2D titanium and vanadium carbide MXene heterostructures for electrochemical energy storage

Two-dimensional (2D) heterostructured electrodes built from vertical stacking of different 2D materials are among the most promising electrode architectures for electrochemical energy storage devices. These materials offer interesting opportunities for energy storage applications such as versatility in the structural design of electrode, and the possibility to integrate individual 2D building blocks with different properties into heterostructures. These features can potentially enable new materials with improved or new electrochemical features. Here, we report on large-scale liquid phase self-assembly of 2D heterostructures built from two different 2D transition metal carbides (MXenes), Ti3C2Tx and V2CTx.

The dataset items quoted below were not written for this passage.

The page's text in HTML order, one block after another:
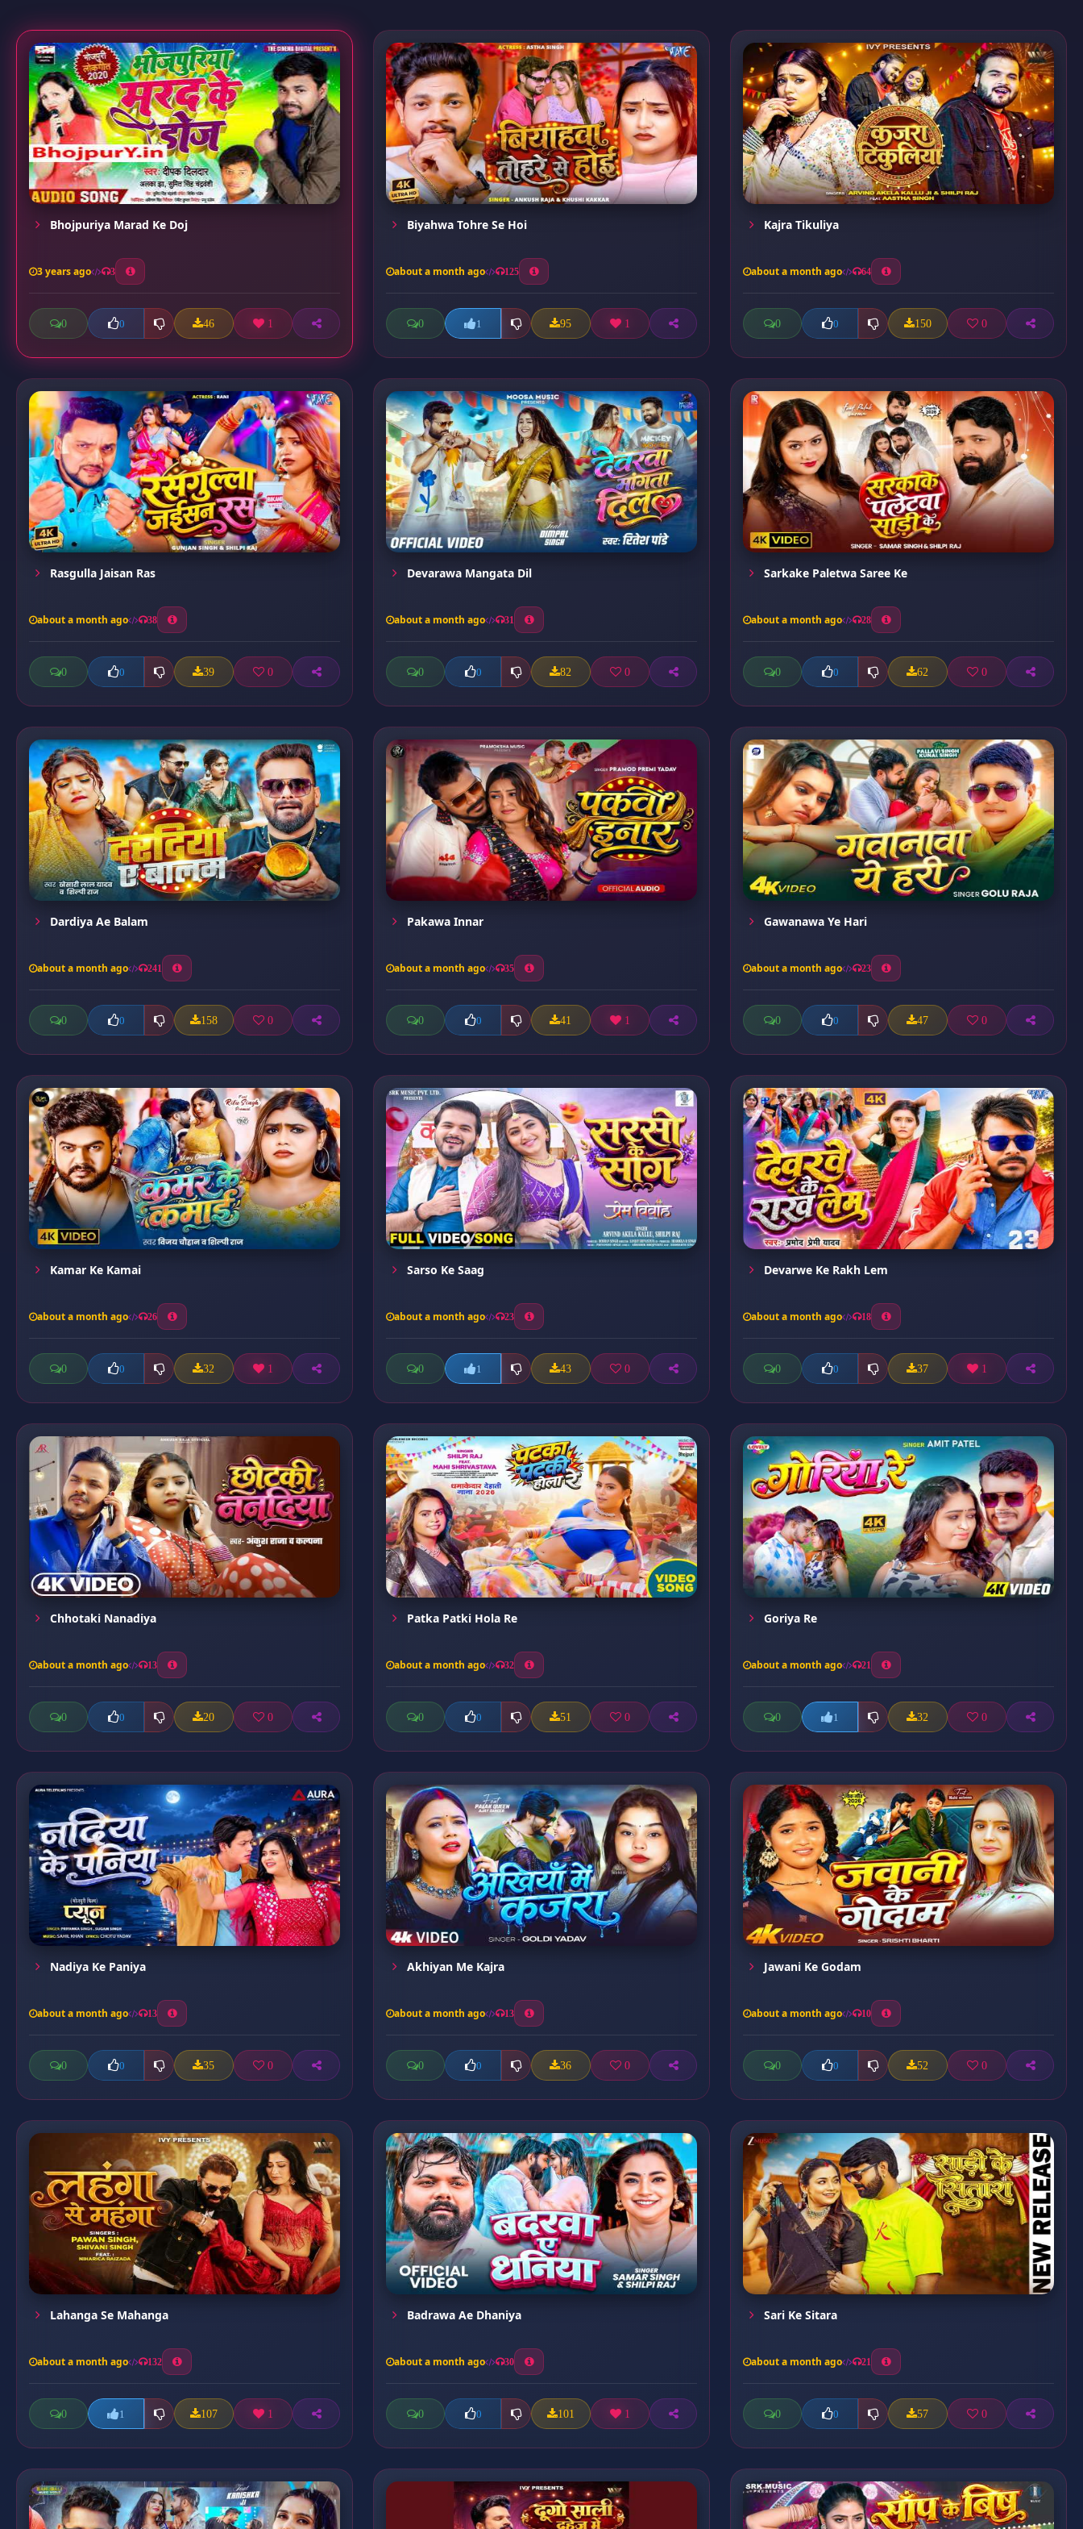
Bhojpuriya Marad Ke Doj
3 years ago 3
0 0 46 1
Biyahwa Tohre Se Hoi
about a month ago 125
0 1 95 1
Kajra Tikuliya
about a month ago 64
0 0 150 0
Rasgulla Jaisan Ras
about a month ago 38
0 0 39 0
Devarawa Mangata Dil
about a month ago 31
0 0 82 0
Sarkake Paletwa Saree Ke
about a month ago 28
0 0 62 0
Dardiya Ae Balam
about a month ago 241
0 0 158 0
Pakawa Innar
about a month ago 35
0 0 41 1
Gawanawa Ye Hari
about a month ago 23
0 0 47 0
Kamar Ke Kamai
about a month ago 26
0 0 32 1
Sarso Ke Saag
about a month ago 23
0 1 43 0
Devarwe Ke Rakh Lem
about a month ago 18
0 0 37 1
Chhotaki Nanadiya
about a month ago 13
0 0 20 0
Patka Patki Hola Re
about a month ago 32
0 0 51 0
Goriya Re
about a month ago 21
0 1 32 0
Nadiya Ke Paniya
about a month ago 13
0 0 35 0
Akhiyan Me Kajra
about a month ago 13
0 0 36 0
Jawani Ke Godam
about a month ago 10
0 0 52 0
Lahanga Se Mahanga
about a month ago 132
0 1 107 1
Badrawa Ae Dhaniya
about a month ago 30
0 0 101 1
Sari Ke Sitara
about a month ago 21
0 0 57 0
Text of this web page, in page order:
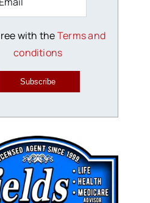
with theTerms and
conditions
Subscribe
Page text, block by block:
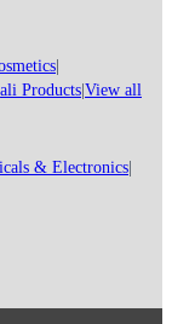
ProductsView all
& Electronics
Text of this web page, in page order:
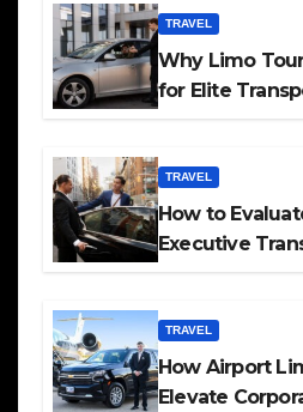
TRAVEL
Why Limo
for Elite
TRAVEL
How to
Executive
TRAVEL
How Airport
Elevate
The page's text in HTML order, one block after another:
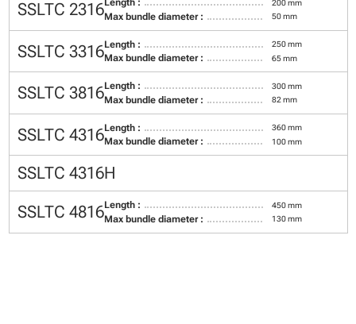
SSLTC 2316Length : 200 mm
Max bundle diameter : 50 mm
SSLTC 3316Length : 250 mm
Max bundle diameter : 65 mm
SSLTC 3816Length : 300 mm
Max bundle diameter : 82 mm
SSLTC 4316Length : 360 mm
Max bundle diameter : 100 mm
SSLTC 4316H
SSLTC 4816Length : 450 mm
Max bundle diameter : 130 mm

A cation-driven self-assembly process was used to assemble the negatively-charged flakes of the two MXenes into heterolayered flakes. The freestanding and binder-free MXene heterostructure films could deliver a high volumetric capacitance of similar to 1473 F cm(-3) and showed no capacitance loss after 50,000 charge-discharge cycles in 3 M H2SO4 electrolyte. Due to coupling of redox reactions of Ti3C2Tx and V2CTx, the heterostructure electrodes showed a nearly constant current over their entire potential window, which is reminiscent of traditional pseudocapacitive materials. This electrochemical behavior differs from individual MXene electrodes or most other emerging pseudocapacitive materials whose maximum performance is usually achieved in a narrow potential range.

Automated summary

Two-dimensional heterostructured electrodes, constructed from stacking different 2D materials vertically, show high volumetric capacitance and stable electrochemical performance. The assembly of Ti3C2Tx and V2CTx in liquid phase without binders allows for consistent current throughout the potential window due to the coupling of redox reactions between the two materials.